*Exercise brief:*
Reproduce the data below line by line, from its first line to the line with "I already know all the links that I", both included, and nothing past that point.

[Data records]
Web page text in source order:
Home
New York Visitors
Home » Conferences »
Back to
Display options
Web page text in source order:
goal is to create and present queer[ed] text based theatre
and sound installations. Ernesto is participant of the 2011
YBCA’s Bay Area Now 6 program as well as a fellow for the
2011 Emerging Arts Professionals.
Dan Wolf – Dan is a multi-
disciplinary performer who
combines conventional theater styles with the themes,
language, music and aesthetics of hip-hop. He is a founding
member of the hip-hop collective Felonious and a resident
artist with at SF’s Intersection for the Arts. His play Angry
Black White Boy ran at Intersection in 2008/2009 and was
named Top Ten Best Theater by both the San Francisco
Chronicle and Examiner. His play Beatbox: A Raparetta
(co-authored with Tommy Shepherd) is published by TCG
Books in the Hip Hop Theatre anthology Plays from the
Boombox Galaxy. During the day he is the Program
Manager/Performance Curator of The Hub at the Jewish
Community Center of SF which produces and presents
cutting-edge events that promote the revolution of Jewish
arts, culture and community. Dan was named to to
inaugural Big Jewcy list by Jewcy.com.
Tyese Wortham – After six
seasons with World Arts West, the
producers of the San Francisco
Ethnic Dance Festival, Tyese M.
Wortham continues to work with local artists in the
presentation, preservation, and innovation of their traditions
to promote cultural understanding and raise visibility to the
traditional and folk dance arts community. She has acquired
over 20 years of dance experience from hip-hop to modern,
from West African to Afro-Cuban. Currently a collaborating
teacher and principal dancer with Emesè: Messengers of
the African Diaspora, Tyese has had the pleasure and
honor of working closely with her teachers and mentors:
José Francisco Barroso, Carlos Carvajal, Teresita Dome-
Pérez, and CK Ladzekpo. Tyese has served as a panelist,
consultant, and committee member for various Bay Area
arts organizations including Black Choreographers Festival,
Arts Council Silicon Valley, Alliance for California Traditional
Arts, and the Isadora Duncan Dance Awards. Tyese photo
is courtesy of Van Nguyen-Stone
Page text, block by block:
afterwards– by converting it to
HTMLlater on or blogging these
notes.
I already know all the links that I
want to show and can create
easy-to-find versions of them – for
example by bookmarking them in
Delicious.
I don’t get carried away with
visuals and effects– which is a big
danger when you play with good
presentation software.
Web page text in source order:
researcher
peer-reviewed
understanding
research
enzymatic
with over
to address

*Solution:*
Web page text in source order:
Home
New York Visitors
Home » Conferences »
Back to
Display options
Web page text in source order:
goal is to create and present queer[ed] text based theatre
and sound installations. Ernesto is participant of the 2011
YBCA’s Bay Area Now 6 program as well as a fellow for the
2011 Emerging Arts Professionals.
Dan Wolf – Dan is a multi-
disciplinary performer who
combines conventional theater styles with the themes,
language, music and aesthetics of hip-hop. He is a founding
member of the hip-hop collective Felonious and a resident
artist with at SF’s Intersection for the Arts. His play Angry
Black White Boy ran at Intersection in 2008/2009 and was
named Top Ten Best Theater by both the San Francisco
Chronicle and Examiner. His play Beatbox: A Raparetta
(co-authored with Tommy Shepherd) is published by TCG
Books in the Hip Hop Theatre anthology Plays from the
Boombox Galaxy. During the day he is the Program
Manager/Performance Curator of The Hub at the Jewish
Community Center of SF which produces and presents
cutting-edge events that promote the revolution of Jewish
arts, culture and community. Dan was named to to
inaugural Big Jewcy list by Jewcy.com.
Tyese Wortham – After six
seasons with World Arts West, the
producers of the San Francisco
Ethnic Dance Festival, Tyese M.
Wortham continues to work with local artists in the
presentation, preservation, and innovation of their traditions
to promote cultural understanding and raise visibility to the
traditional and folk dance arts community. She has acquired
over 20 years of dance experience from hip-hop to modern,
from West African to Afro-Cuban. Currently a collaborating
teacher and principal dancer with Emesè: Messengers of
the African Diaspora, Tyese has had the pleasure and
honor of working closely with her teachers and mentors:
José Francisco Barroso, Carlos Carvajal, Teresita Dome-
Pérez, and CK Ladzekpo. Tyese has served as a panelist,
consultant, and committee member for various Bay Area
arts organizations including Black Choreographers Festival,
Arts Council Silicon Valley, Alliance for California Traditional
Arts, and the Isadora Duncan Dance Awards. Tyese photo
is courtesy of Van Nguyen-Stone
Page text, block by block:
afterwards– by converting it to
HTMLlater on or blogging these
notes.
I already know all the links that I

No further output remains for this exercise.